What is expected: Which lines make up the answer? Those from the line with "Access: All" through the end of the data; reproduce them exactly.

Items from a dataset
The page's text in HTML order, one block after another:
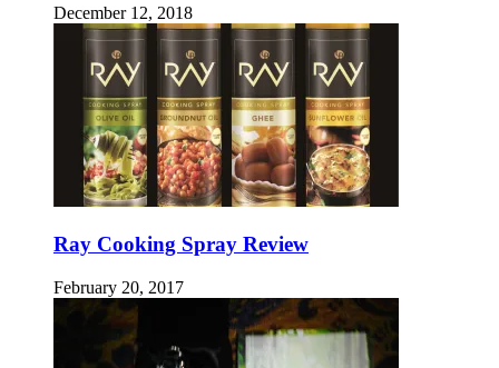
December 12, 2018
Ray Cooking Spray Review
February 20, 2017
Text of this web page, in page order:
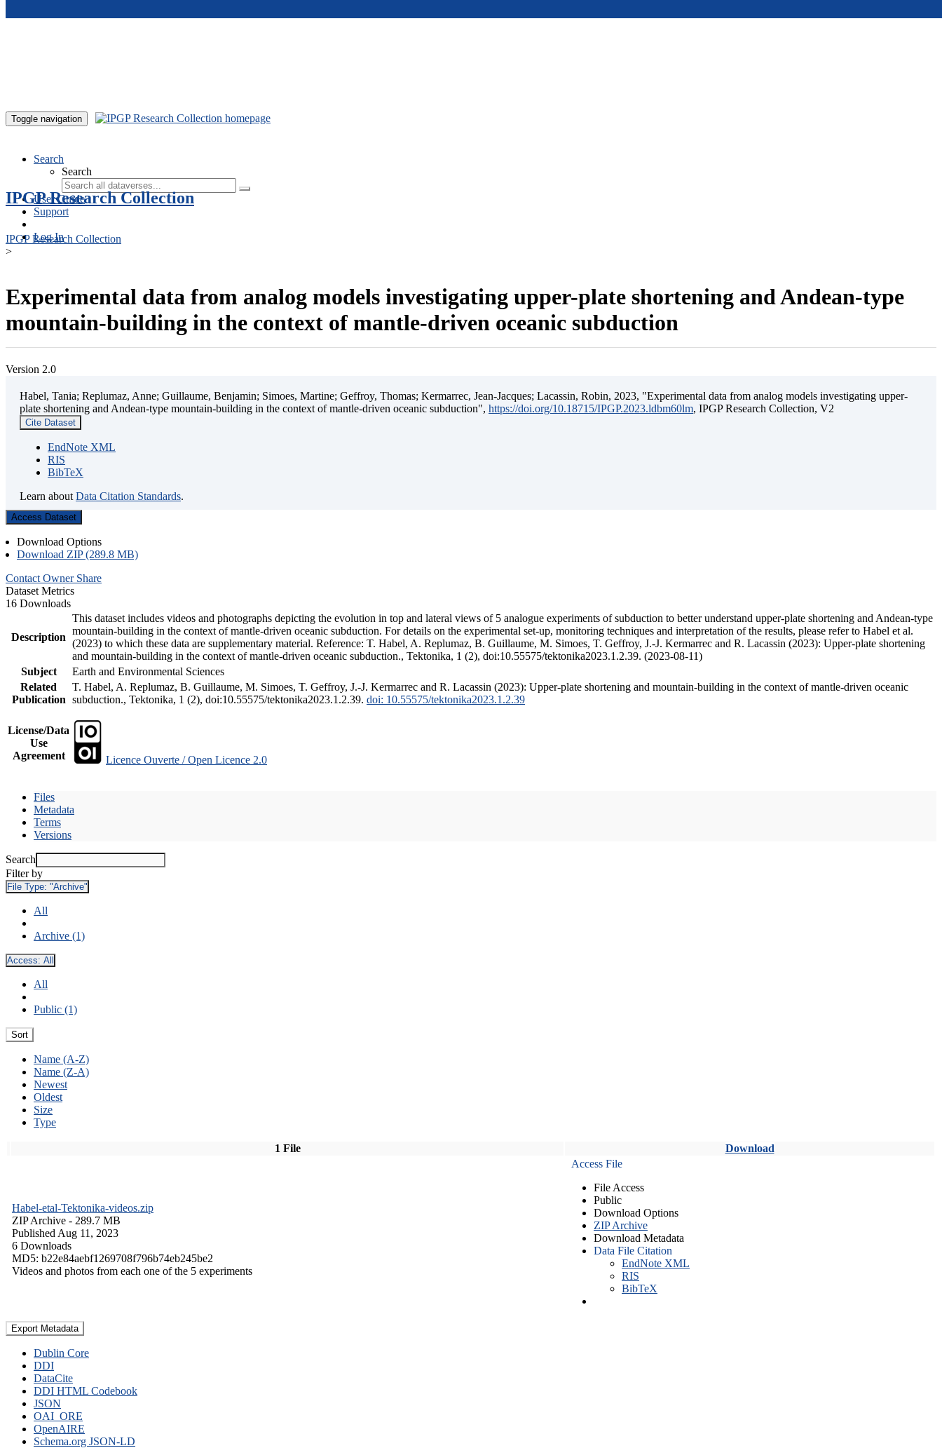
Toggle navigation
Search
Search
User Guide
Support
Log In
IPGP Research Collection
IPGP Research Collection
>
Experimental data from analog models investigating upper-plate shortening and Andean-type
mountain-building in the context of mantle-driven oceanic subduction
Version 2.0
Habel, Tania; Replumaz, Anne; Guillaume, Benjamin; Simoes, Martine; Geffroy, Thomas; Kermarrec, Jean-Jacques; Lacassin, Robin, 2023, "Experimental data from analog models investigating upper-
plate shortening and Andean-type mountain-building in the context of mantle-driven oceanic subduction", https://doi.org/10.18715/IPGP.2023.ldbm60lm, IPGP Research Collection, V2
Cite Dataset
EndNote XML
RIS
BibTeX
Learn about Data Citation Standards.
Access Dataset
Download Options
Download ZIP (289.8 MB)
Contact Owner Share
Dataset Metrics
16 Downloads
Description
This dataset includes videos and photographs depicting the evolution in top and lateral views of 5 analogue experiments of subduction to better understand upper-plate shortening and Andean-type
mountain-building in the context of mantle-driven oceanic subduction. For details on the experimental set-up, monitoring techniques and interpretation of the results, please refer to Habel et al.
(2023) to which these data are supplementary material. Reference: T. Habel, A. Replumaz, B. Guillaume, M. Simoes, T. Geffroy, J.-J. Kermarrec and R. Lacassin (2023): Upper-plate shortening
and mountain-building in the context of mantle-driven oceanic subduction., Tektonika, 1 (2), doi:10.55575/tektonika2023.1.2.39. (2023-08-11)
Subject
Earth and Environmental Sciences
Related
Publication
T. Habel, A. Replumaz, B. Guillaume, M. Simoes, T. Geffroy, J.-J. Kermarrec and R. Lacassin (2023): Upper-plate shortening and mountain-building in the context of mantle-driven oceanic
subduction., Tektonika, 1 (2), doi:10.55575/tektonika2023.1.2.39. doi: 10.55575/tektonika2023.1.2.39
License/Data
Use
Agreement
Licence Ouverte / Open Licence 2.0
Files
Metadata
Terms
Versions
Search
Filter by
File Type: "Archive"
All
Archive (1)
Access: All
All
Public (1)
Sort
Name (A-Z)
Name (Z-A)
Newest
Oldest
Size
Type
1 File Download
Habel-etal-Tektonika-videos.zip
ZIP Archive - 289.7 MB
Published Aug 11, 2023
6 Downloads
MD5: b22e84aebf1269708f796b74eb245be2
Videos and photos from each one of the 5 experiments
Access File
File Access
Public
Download Options
ZIP Archive
Download Metadata
Data File Citation
EndNote XML
RIS
BibTeX
Export Metadata
Dublin Core
DDI
DataCite
DDI HTML Codebook
JSON
OAI_ORE
OpenAIRE
Schema.org JSON-LD

Response area:
Access: All
All
Public (1)
Sort
Name (A-Z)
Name (Z-A)
Newest
Oldest
Size
Type
1 File Download
Habel-etal-Tektonika-videos.zip
ZIP Archive - 289.7 MB
Published Aug 11, 2023
6 Downloads
MD5: b22e84aebf1269708f796b74eb245be2
Videos and photos from each one of the 5 experiments
Access File
File Access
Public
Download Options
ZIP Archive
Download Metadata
Data File Citation
EndNote XML
RIS
BibTeX
Export Metadata
Dublin Core
DDI
DataCite
DDI HTML Codebook
JSON
OAI_ORE
OpenAIRE
Schema.org JSON-LD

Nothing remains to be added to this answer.